Danielle’s salon, Wildflower, is known across the industry for being an inclusive, welcoming space where both the salon team and their clients can grow and thrive; after all, they did win Most Wanted’s Best Client Experience award in 2022. But Danielle is the first to admit that creating a culture of wellness cannot be dictated – it cannot be a one-style-fits-all all approach, otherwise, you will fall at the first hurdle.

More often, wellwashing comes from a place of feeling the need to ‘do something’, as opposed to a genuine desire to prioritise staff wellbeing beyond the surface level.

“When businesses do this, they can end up just checking the wellbeing box rather than investing in a strategy that has an impact far beyond improving and protecting the wellbeing of employees.,” says lifestyle and holistic coach, Sonia Magnier. “They are missing out on the real benefits of putting employee wellbeing front and centre.”

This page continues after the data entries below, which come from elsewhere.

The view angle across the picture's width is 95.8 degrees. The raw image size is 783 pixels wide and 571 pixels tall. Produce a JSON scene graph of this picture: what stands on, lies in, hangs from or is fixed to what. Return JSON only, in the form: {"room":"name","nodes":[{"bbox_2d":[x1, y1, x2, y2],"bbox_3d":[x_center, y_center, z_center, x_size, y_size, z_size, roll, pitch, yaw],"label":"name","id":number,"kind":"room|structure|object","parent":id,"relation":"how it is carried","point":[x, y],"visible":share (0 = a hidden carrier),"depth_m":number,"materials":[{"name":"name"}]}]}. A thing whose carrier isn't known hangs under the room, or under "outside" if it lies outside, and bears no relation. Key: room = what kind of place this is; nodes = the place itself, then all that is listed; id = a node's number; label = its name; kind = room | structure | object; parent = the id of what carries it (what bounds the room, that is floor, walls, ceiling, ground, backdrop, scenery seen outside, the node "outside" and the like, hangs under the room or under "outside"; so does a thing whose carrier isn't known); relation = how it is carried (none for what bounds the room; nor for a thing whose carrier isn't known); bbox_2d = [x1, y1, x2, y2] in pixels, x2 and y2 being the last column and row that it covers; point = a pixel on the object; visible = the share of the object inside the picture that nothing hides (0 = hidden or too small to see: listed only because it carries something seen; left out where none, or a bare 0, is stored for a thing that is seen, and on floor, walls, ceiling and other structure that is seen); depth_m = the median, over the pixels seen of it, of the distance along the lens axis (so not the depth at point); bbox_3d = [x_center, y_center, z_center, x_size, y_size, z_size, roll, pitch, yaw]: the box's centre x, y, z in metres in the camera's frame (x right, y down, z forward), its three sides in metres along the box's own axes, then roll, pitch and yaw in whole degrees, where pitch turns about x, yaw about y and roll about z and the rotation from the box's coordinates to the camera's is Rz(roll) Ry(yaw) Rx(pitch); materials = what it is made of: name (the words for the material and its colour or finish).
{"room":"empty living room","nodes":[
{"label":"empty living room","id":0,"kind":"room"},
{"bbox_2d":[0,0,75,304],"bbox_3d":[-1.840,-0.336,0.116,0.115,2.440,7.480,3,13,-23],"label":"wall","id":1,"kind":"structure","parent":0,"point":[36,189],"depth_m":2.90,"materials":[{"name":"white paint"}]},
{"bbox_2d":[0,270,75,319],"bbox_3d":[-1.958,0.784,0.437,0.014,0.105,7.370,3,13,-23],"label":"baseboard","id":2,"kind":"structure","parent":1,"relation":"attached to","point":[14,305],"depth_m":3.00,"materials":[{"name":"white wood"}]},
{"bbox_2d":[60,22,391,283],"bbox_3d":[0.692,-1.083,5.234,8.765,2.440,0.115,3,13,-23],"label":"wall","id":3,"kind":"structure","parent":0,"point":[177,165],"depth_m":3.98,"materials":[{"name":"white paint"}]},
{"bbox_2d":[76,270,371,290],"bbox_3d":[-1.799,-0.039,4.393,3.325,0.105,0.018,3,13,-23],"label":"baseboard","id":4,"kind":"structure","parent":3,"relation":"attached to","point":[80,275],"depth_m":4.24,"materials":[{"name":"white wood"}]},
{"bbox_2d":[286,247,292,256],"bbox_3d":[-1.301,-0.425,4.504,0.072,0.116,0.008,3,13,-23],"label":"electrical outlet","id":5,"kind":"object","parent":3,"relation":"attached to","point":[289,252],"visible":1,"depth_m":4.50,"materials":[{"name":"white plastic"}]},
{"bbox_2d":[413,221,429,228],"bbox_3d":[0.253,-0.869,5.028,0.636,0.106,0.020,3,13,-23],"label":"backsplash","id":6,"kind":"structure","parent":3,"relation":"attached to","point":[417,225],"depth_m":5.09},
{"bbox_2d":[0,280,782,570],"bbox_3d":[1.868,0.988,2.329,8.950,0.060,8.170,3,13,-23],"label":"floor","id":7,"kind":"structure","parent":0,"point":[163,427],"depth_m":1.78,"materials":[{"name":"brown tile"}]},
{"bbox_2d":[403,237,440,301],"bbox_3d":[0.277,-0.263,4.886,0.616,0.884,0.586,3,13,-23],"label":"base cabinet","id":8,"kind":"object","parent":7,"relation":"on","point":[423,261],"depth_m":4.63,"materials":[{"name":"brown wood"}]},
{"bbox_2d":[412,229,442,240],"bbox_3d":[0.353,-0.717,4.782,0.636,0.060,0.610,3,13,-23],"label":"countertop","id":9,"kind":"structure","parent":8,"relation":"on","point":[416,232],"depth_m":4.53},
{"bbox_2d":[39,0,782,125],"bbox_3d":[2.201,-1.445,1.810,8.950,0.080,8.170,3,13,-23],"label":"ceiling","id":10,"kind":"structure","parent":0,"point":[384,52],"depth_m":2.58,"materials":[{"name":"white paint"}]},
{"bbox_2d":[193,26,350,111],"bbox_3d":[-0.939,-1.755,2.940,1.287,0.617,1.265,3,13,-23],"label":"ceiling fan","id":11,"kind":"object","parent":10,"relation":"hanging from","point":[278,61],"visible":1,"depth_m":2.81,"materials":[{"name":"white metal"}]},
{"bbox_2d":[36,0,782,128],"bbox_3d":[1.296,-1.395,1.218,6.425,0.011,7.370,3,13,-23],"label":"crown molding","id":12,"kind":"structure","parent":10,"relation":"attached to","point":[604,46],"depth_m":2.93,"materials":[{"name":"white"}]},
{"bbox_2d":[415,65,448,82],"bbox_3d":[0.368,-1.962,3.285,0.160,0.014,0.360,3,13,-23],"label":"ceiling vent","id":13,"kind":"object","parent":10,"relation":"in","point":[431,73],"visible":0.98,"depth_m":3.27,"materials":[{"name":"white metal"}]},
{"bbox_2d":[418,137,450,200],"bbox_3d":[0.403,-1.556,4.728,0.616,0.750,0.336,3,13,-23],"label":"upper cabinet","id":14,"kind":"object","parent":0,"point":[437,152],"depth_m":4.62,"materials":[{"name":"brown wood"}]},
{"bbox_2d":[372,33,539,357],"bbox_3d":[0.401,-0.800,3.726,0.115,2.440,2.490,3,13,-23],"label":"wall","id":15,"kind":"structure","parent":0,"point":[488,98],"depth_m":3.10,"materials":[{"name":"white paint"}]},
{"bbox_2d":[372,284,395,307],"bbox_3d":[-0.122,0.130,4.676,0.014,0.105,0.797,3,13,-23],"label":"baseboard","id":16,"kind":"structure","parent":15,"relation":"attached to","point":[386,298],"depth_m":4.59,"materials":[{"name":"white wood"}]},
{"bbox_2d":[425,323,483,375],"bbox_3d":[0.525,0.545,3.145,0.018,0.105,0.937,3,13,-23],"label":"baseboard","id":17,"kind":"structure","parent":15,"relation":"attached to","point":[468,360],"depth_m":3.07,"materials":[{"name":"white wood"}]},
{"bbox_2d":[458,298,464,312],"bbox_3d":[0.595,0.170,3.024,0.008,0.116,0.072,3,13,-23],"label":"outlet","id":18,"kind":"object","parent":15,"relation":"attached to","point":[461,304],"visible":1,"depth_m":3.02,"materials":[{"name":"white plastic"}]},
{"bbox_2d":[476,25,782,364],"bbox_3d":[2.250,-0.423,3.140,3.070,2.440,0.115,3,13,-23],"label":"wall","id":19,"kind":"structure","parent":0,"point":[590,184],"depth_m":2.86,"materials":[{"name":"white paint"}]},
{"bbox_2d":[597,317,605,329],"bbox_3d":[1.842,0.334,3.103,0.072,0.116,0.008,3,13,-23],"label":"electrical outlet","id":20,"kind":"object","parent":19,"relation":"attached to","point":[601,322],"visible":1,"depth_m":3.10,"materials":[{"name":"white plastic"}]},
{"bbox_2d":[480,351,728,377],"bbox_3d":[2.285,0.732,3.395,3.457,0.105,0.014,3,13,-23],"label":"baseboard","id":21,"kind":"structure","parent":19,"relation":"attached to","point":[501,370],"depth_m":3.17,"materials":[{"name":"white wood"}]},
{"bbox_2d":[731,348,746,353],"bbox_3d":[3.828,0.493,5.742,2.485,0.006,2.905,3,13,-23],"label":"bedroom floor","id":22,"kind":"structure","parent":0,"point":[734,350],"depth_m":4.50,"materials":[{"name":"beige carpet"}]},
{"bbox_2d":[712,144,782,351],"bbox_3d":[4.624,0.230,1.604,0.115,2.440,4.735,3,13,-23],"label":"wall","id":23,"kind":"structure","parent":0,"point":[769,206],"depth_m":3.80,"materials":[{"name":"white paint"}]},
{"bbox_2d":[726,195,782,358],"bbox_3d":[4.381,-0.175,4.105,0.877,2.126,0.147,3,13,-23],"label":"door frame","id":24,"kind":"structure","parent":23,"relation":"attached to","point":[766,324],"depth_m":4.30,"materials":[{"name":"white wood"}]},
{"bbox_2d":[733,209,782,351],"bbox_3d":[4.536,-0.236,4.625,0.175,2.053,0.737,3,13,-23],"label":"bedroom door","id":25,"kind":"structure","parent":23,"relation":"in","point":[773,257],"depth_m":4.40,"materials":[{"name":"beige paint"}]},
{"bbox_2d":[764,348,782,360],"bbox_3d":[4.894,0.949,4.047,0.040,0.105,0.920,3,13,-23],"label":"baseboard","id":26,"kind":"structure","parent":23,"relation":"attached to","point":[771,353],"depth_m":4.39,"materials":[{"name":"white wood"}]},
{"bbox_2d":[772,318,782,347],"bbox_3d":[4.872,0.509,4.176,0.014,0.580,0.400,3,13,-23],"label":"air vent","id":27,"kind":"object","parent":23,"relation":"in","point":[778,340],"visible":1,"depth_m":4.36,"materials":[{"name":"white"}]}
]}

Conversely, properly Investing in your team’s wellbeing can lead to improved productivity, lower staff turnover and absenteeism, and a more positive company culture. Sonia has seen this first-hand with the clients she is working with and truly believes it makes a difference.

 

Sonia Magnier

Sonia Magnier

So, what can hairdressing businesses do that avoid falling for the typical wellwashing quick fixes? Sonia considers these to be things like a one-off workshop, which though can provide temporary relief, they don’t tackle the deeper issues that contribute to burnout and dissatisfaction.

To genuinely nurture a wellbeing-focused culture in your organisation, Sonia suggests considering these strategies:

It starts at the top
“Leadership needs to walk the talk and show a real commitment to their own wellbeing as well as employee wellbeing. Your team should see that your actions speak louder than words! A half-day wellbeing workshop is a great way to kick-start a wellbeing programme.”

Empower your employees with the tools they need
“Offer training on mental health awareness, stress management, and resilience. Give them the skills to tackle the ups and downs of the modern working world.”

Track the effectiveness of your initiatives
“Listen to what employees have to say and take their feedback on board. Hold leadership accountable for keeping the wellbeing communication going.”

It’s also valuable to remember that wellness is a personal journey, so each person involved in the brand or salon must have the flexibility to work on their wellness. “You can’t enforce yoga or meditation classes if the individual isn’t in the right head space,” says Danielle. “As a business, our HR offering includes six therapy sessions that can be taken at any time. But it’s not my place to comment when a team member needs to make that first appointment. All I can do is make sure they are aware of the opportunity and be there when they need it.”

To genuinely prioritise your employees’ wellbeing, it’s important to commit to long-term initiatives that prove that you care. Not only will you dodge the dangers of well-washing, but you’ll also create a happier, healthier, and more productive workforce.